[WHAT IS BEING ASKED] Below are some records: retype them all exactly, but not the pictures.

Saved entries:
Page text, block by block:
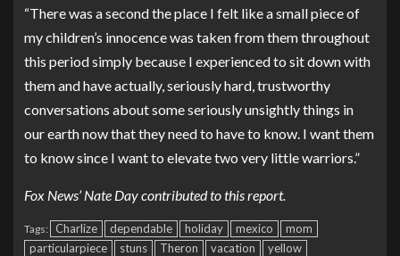
“There was a second the place I felt like a small piece of
my children’s innocence was taken from them throughout
this period simply because I experienced to sit down with
them and have actually, seriously hard, trustworthy
conversations about some seriously unsightly things in
our earth now that they need to have to know. I want them
to know since I want to elevate two very little warriors.”
Fox News’ Nate Day contributed to this report.
Tags: Charlize dependable holiday mexico
mom
particularpiece
stuns Theron vacation yellow
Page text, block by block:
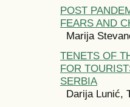
POST
FEARS AND
Marija
TENETS OF
FOR
SERBIA
Darija Lunić,
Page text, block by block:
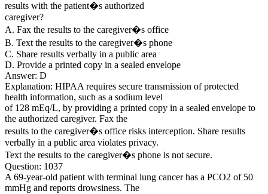
results with the patient�s authorized
caregiver?
A. Fax the results to the caregiver�s office
B. Text the results to the caregiver�s phone
C. Share results verbally in a public area
D. Provide a printed copy in a sealed envelope
Answer: D
Explanation: HIPAA requires secure transmission of protected
health information, such as a sodium level
of 128 mEq/L, by providing a printed copy in a sealed envelope to
the authorized caregiver. Fax the
results to the caregiver�s office risks interception. Share results
verbally in a public area violates privacy.
Text the results to the caregiver�s phone is not secure.
Question: 1037
A 69-year-old patient with terminal lung cancer has a PCO2 of 50
mmHg and reports drowsiness. The
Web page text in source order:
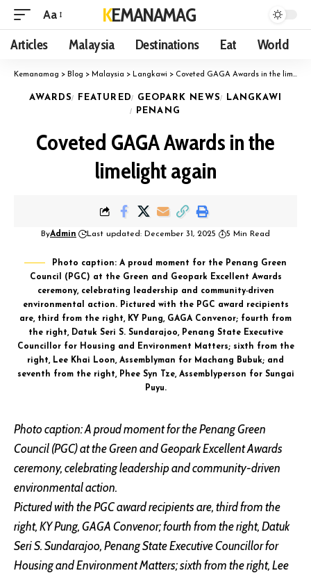
Aa KEMANAMAG
Articles Malaysia Destinations Eat World
Kemanamag > Blog > Malaysia > Langkawi > Coveted GAGA Awards in the limelight again
AWARDS FEATURED GEOPARK NEWS
LANGKAWI
PENANG
Coveted GAGA Awards in the
limelight again
ByAdmin Last updated: December 31, 2025 5 Min Read
Photo caption: A proud moment for the Penang Green
Council (PGC) at the Green and Geopark Excellent Awards
ceremony, celebrating leadership and community-driven
environmental action. Pictured with the PGC award recipients
are, third from the right, KY Pung, GAGA Convenor; fourth from
the right, Datuk Seri S. Sundarajoo, Penang State Executive
Councillor for Housing and Environment Matters; sixth from the
right, Lee Khai Loon, Assemblyman for Machang Bubuk; and
seventh from the right, Phee Syn Tze, Assemblyperson for Sungai
Puyu.
Photo caption: A proud moment for the Penang Green
Council (PGC) at the Green and Geopark Excellent Awards
ceremony, celebrating leadership and community-driven
environmental action.
Pictured with the PGC award recipients are, third from the
right, KY Pung, GAGA Convenor; fourth from the right, Datuk
Seri S. Sundarajoo, Penang State Executive Councillor for
Housing and Environment Matters; sixth from the right, Lee
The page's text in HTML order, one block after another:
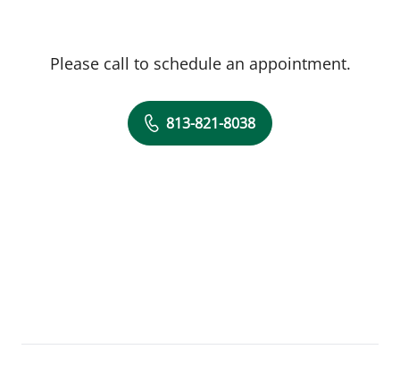
Please call to schedule an appointment.
813-821-8038
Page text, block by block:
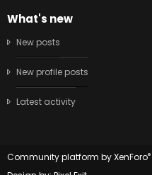
What's new
New posts
New profile posts
Latest activity
Community platform by XenForo®
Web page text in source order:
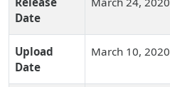
Date
Upload
Date
March 10, 2020
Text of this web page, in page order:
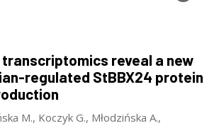
transcriptomics reveal a new
regulated StBBX24 protein
M., Koczyk G., Młodzińska A.,
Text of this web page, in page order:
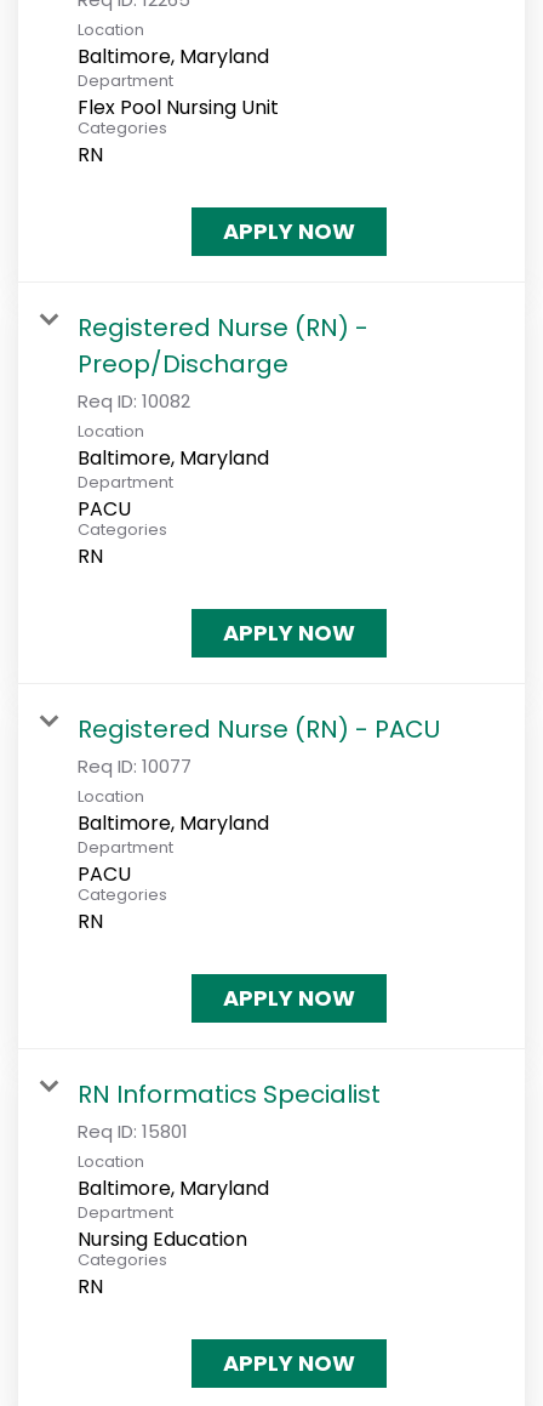
Location
Department
Flex Pool Nursing Unit
Categories
RN
APPLY NOW
Registered Nurse (RN) -
Preop/Discharge
Req ID: 10082
Location
Department
PACU
Categories
RN
APPLY NOW
Registered Nurse (RN) - PACU
Req ID: 10077
Location
Department
PACU
Categories
RN
APPLY NOW
RN Informatics Specialist
Req ID: 15801
Location
Department
Nursing Education
Categories
RN
APPLY NOW
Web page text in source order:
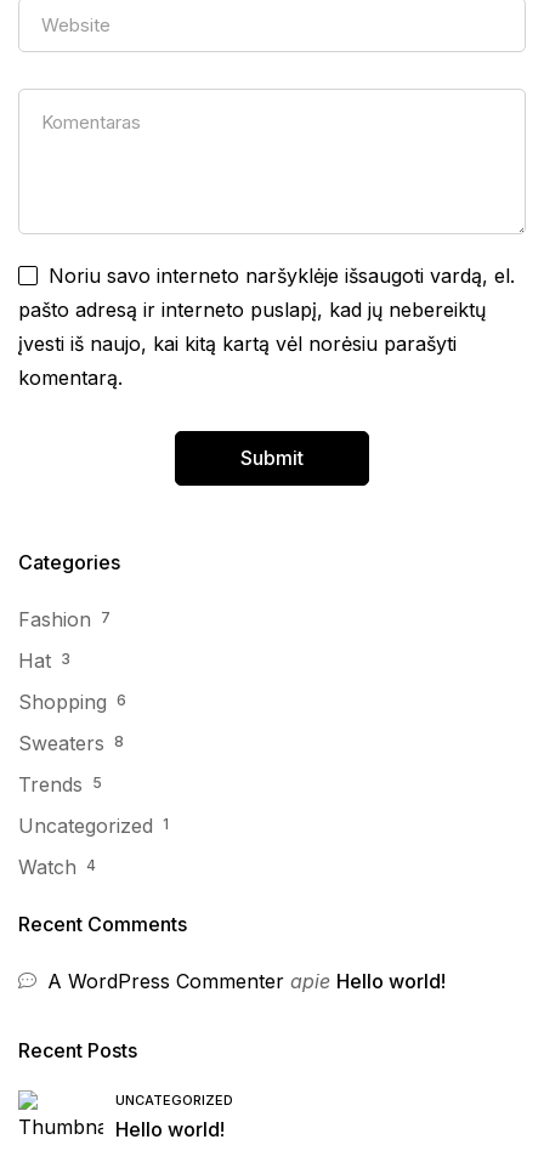
Noriu savo interneto naršyklėje išsaugoti vardą, el.
pašto adresą ir interneto puslapį, kad jų nebereiktų
įvesti iš naujo, kai kitą kartą vėl norėsiu parašyti
komentarą.
Categories
Fashion 7
Hat 3
Shopping 6
Sweaters 8
Trends 5
Uncategorized 1
Watch 4
Recent Comments
A WordPress Commenter apie Hello world!
Recent Posts
UNCATEGORIZED
Hello world!
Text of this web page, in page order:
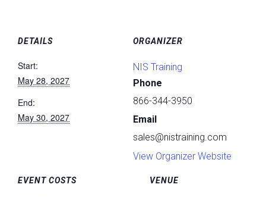
DETAILS
Start:
May 28, 2027
End:
May 30, 2027
VENUE
ORGANIZER
NIS Training
Phone
866-344-3950
Email
sales@nistraining.com
View Organizer Website
EVENT COSTS
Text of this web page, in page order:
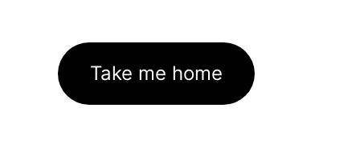
Take me home
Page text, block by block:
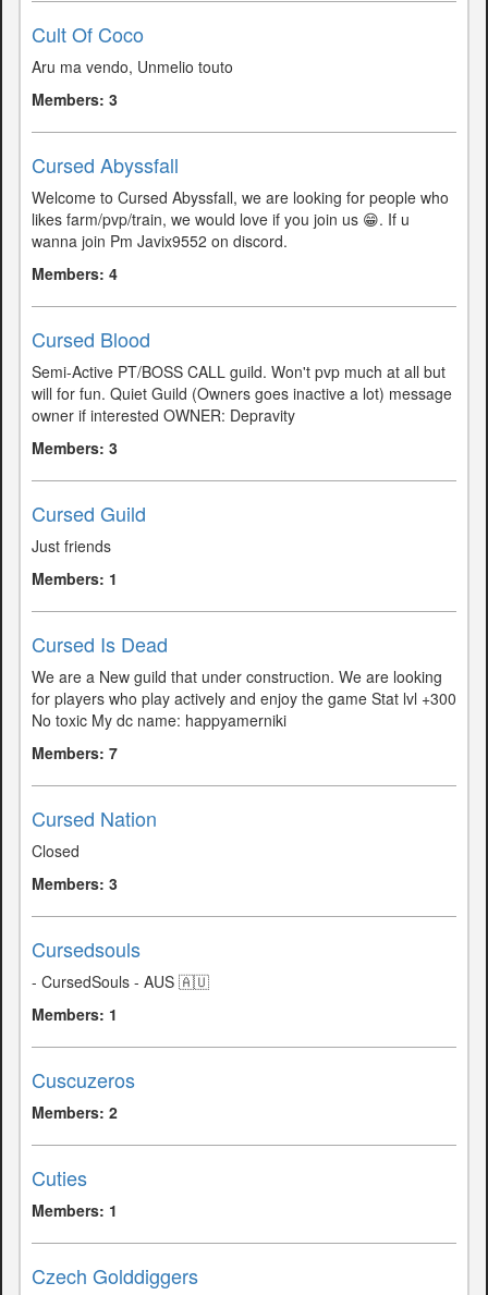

[RESPONSE TO THIS TASK]
Page text, block by block:
“There was a second the place I felt like a small piece of
my children’s innocence was taken from them throughout
this period simply because I experienced to sit down with
them and have actually, seriously hard, trustworthy
conversations about some seriously unsightly things in
our earth now that they need to have to know. I want them
to know since I want to elevate two very little warriors.”
Fox News’ Nate Day contributed to this report.
Tags: Charlize dependable holiday mexico
mom
particularpiece
stuns Theron vacation yellow
Page text, block by block:
POST
FEARS AND
Marija
TENETS OF
FOR
SERBIA
Darija Lunić,
Page text, block by block:
results with the patient�s authorized
caregiver?
A. Fax the results to the caregiver�s office
B. Text the results to the caregiver�s phone
C. Share results verbally in a public area
D. Provide a printed copy in a sealed envelope
Answer: D
Explanation: HIPAA requires secure transmission of protected
health information, such as a sodium level
of 128 mEq/L, by providing a printed copy in a sealed envelope to
the authorized caregiver. Fax the
results to the caregiver�s office risks interception. Share results
verbally in a public area violates privacy.
Text the results to the caregiver�s phone is not secure.
Question: 1037
A 69-year-old patient with terminal lung cancer has a PCO2 of 50
mmHg and reports drowsiness. The
Web page text in source order:
Aa KEMANAMAG
Articles Malaysia Destinations Eat World
Kemanamag > Blog > Malaysia > Langkawi > Coveted GAGA Awards in the limelight again
AWARDS FEATURED GEOPARK NEWS
LANGKAWI
PENANG
Coveted GAGA Awards in the
limelight again
ByAdmin Last updated: December 31, 2025 5 Min Read
Photo caption: A proud moment for the Penang Green
Council (PGC) at the Green and Geopark Excellent Awards
ceremony, celebrating leadership and community-driven
environmental action. Pictured with the PGC award recipients
are, third from the right, KY Pung, GAGA Convenor; fourth from
the right, Datuk Seri S. Sundarajoo, Penang State Executive
Councillor for Housing and Environment Matters; sixth from the
right, Lee Khai Loon, Assemblyman for Machang Bubuk; and
seventh from the right, Phee Syn Tze, Assemblyperson for Sungai
Puyu.
Photo caption: A proud moment for the Penang Green
Council (PGC) at the Green and Geopark Excellent Awards
ceremony, celebrating leadership and community-driven
environmental action.
Pictured with the PGC award recipients are, third from the
right, KY Pung, GAGA Convenor; fourth from the right, Datuk
Seri S. Sundarajoo, Penang State Executive Councillor for
Housing and Environment Matters; sixth from the right, Lee
The page's text in HTML order, one block after another:
Please call to schedule an appointment.
813-821-8038
Page text, block by block:
What's new
New posts
New profile posts
Latest activity
Community platform by XenForo®
Web page text in source order:
Date
Upload
Date
March 10, 2020
Text of this web page, in page order:
transcriptomics reveal a new
regulated StBBX24 protein
M., Koczyk G., Młodzińska A.,
Text of this web page, in page order:
Location
Department
Flex Pool Nursing Unit
Categories
RN
APPLY NOW
Registered Nurse (RN) -
Preop/Discharge
Req ID: 10082
Location
Department
PACU
Categories
RN
APPLY NOW
Registered Nurse (RN) - PACU
Req ID: 10077
Location
Department
PACU
Categories
RN
APPLY NOW
RN Informatics Specialist
Req ID: 15801
Location
Department
Nursing Education
Categories
RN
APPLY NOW
Web page text in source order:
Noriu savo interneto naršyklėje išsaugoti vardą, el.
pašto adresą ir interneto puslapį, kad jų nebereiktų
įvesti iš naujo, kai kitą kartą vėl norėsiu parašyti
komentarą.
Categories
Fashion 7
Hat 3
Shopping 6
Sweaters 8
Trends 5
Uncategorized 1
Watch 4
Recent Comments
A WordPress Commenter apie Hello world!
Recent Posts
UNCATEGORIZED
Hello world!
Text of this web page, in page order:
DETAILS
Start:
May 28, 2027
End:
May 30, 2027
VENUE
ORGANIZER
NIS Training
Phone
866-344-3950
Email
sales@nistraining.com
View Organizer Website
EVENT COSTS
Text of this web page, in page order:
Take me home
Page text, block by block:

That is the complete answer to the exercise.